The company makes money from advertising, so advertisers are its most
important readers. This is true, to a greater or lesser extent, for any media
that sells ad space. Some organizations maintain "Chinese walls" between the
ad side and the editorial side, but these are businesses and they ultimately
have to answer to their bottom lines. That's true for Fox News, the Washington
Post, or a Financial Times supplement – they are all chasing money with their
brand and curating content that conforms to the expectations advertisers have
of said brand. Rolling Stone is an 'edgy' magazine, so they publish articles
that critique America's rapacious capitalism, but they still run full-page
adverts for Apple products.

So, speaking as an editor, I believe it is possible to address some of the
questions about truth above with an algorithm, but not all. There isn't a
substitute for reading with a skeptical eye, doing one's own research,
balancing views from experts, and filtering that against the influence money
has on the source's position. A computer could make some of that easier, but
if someone offers me a digital product that helps me verify the truth of
articles I read, for the low, low cost of only $2/month, I'm still going to
doubt the veracity of what I'm getting.

I heard a story once that sort of speaks to the issues you describe. A group
of American journalists went visited Moscow in the late 80s to visit the
former Soviet counterparts. They discussed life in each others' countries and
shared perspectives on working conditions in their trade. One American asked,
"What was it like, being directed by the communists as to what you could and
could not print?"

A Russian journalist responded, "Much the same as being directed by
capitalists."

------
dangrossman
You want to rank by truthfulness and not truthiness. :)

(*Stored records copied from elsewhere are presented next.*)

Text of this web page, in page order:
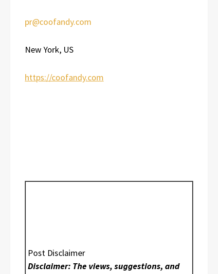
pr@coofandy.com
New York, US
https://coofandy.com
Post Disclaimer
Disclaimer: The views, suggestions, and
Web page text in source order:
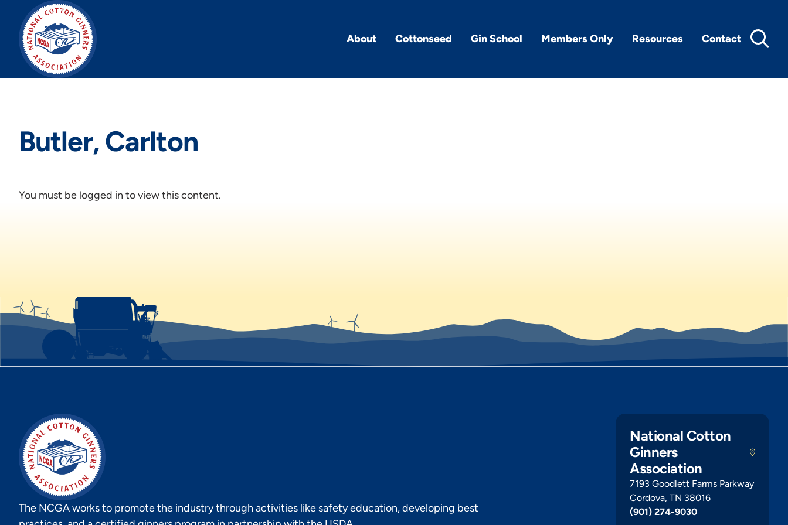
content
About Cottonseed Gin School Members Only Resources Contact
Butler, Carlton
You must be logged in to view this content.
The NCGA works to promote the industry through activities like safety education, developing best
National Cotton
Ginners
Association
7193 Goodlett Farms Parkway
Cordova, TN 38016
(901) 274-9030
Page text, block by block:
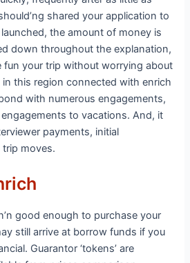
shared your application to
the amount of money is
down throughout the explanation,
fun your trip without worrying about
in this region connected with enrich
with numerous engagements,
to vacations. And, it
payments, initial
moves.
good enough to purchase your
still arrive at borrow funds if you
Guarantor ‘tokens’ are
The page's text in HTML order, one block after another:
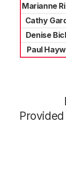
Marianne
Cathy
Denise
Paul
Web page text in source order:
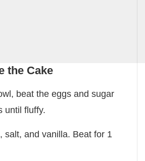
the Cake
beat the eggs and sugar
until fluffy.
salt, and vanilla. Beat for 1

[http://en.wikipedia.org/wiki/Truthiness](http://en.wikipedia.org/wiki/Truthiness)

------
fchollet
Collectively agreeing on what is "true" is not an easy problem. The
crowdsourced fact-checking of Wikipedia is probably what is the closest to
what you are looking for.

------
jerf
If you provide me the function that takes a chunk of text and returns its
truth value, I'll happily finish the aggregation service for you.

As a free bonus, I'll also filter comments for you.

------
Mz
I don't think it can be done. Every group has a group think. Facts that fall
outside some scope of their collective experience/understanding of the world,
get dismissed as tall tales.